## TASK STATEMENT:
Beginning at the line containing "Restart zshell (25, 54)", repeat each line below exactly up to and including the line containing "not only the". Do not repeat the pictures.

------ INPUT FOR THIS TASK ------

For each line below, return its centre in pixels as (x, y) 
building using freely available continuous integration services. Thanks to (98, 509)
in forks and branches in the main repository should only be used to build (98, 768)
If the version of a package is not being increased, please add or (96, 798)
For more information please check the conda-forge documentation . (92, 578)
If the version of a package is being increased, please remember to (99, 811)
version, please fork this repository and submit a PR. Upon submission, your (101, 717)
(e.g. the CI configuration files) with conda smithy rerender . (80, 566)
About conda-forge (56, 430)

------
------ INPUT FOR THIS TASK ------

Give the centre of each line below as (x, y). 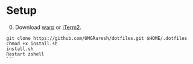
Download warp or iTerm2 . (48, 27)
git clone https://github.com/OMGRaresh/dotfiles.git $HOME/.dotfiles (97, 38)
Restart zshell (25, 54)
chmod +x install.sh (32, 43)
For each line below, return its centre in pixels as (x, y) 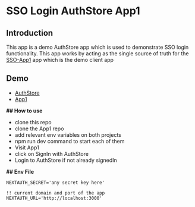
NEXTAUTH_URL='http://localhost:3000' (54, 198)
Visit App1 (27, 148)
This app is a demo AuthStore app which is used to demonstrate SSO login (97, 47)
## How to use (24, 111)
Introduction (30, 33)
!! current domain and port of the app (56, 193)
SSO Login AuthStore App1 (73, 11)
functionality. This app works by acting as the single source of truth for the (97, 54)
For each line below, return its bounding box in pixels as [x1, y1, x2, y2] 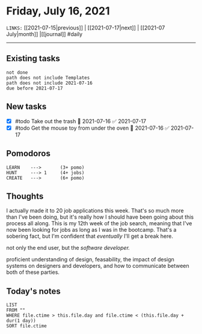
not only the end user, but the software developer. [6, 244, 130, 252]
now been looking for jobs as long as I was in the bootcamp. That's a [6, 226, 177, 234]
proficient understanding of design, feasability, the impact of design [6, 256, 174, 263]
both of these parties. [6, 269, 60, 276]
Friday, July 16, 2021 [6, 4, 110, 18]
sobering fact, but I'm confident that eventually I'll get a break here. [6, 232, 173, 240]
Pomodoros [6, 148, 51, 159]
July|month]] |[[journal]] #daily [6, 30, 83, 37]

------
------ INPUT FOR THIS TASK ------

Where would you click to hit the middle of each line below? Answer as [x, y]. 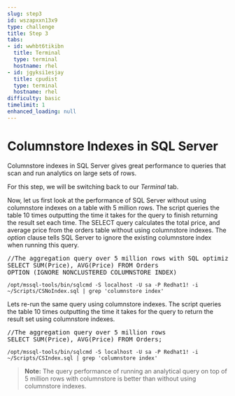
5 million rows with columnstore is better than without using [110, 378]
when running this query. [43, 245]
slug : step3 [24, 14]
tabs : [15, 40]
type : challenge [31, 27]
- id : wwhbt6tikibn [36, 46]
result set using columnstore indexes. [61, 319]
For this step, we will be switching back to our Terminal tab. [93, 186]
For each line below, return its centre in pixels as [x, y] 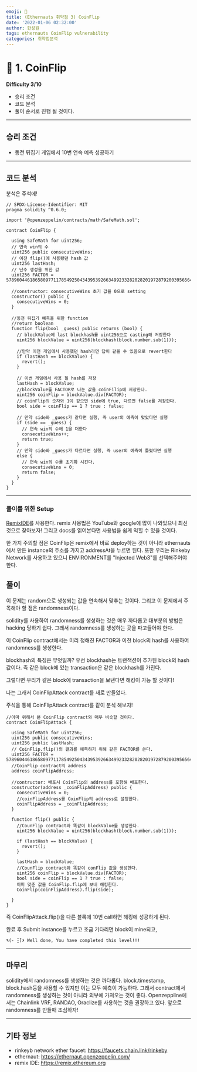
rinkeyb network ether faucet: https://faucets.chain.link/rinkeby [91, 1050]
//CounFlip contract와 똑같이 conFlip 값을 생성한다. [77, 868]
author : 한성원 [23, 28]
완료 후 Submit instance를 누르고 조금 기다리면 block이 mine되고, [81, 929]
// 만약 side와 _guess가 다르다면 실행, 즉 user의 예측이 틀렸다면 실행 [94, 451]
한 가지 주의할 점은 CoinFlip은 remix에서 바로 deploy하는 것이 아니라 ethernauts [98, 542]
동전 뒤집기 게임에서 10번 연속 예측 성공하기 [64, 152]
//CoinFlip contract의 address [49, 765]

------

## EXERCISE RESPONSE:
Restart zshell (25, 54)
chmod +x install.sh (32, 43)
For each line below, return its centre in pixels as (x, y) 
NEXTAUTH_URL='http://localhost:3000' (54, 198)
Visit App1 (27, 148)
This app is a demo AuthStore app which is used to demonstrate SSO login (97, 47)
## How to use (24, 111)
Introduction (30, 33)
!! current domain and port of the app (56, 193)
SSO Login AuthStore App1 (73, 11)
functionality. This app works by acting as the single source of truth for the (97, 54)
For each line below, return its bounding box in pixels as [x1, y1, x2, y2] 
not only the end user, but the software developer. [6, 244, 130, 252]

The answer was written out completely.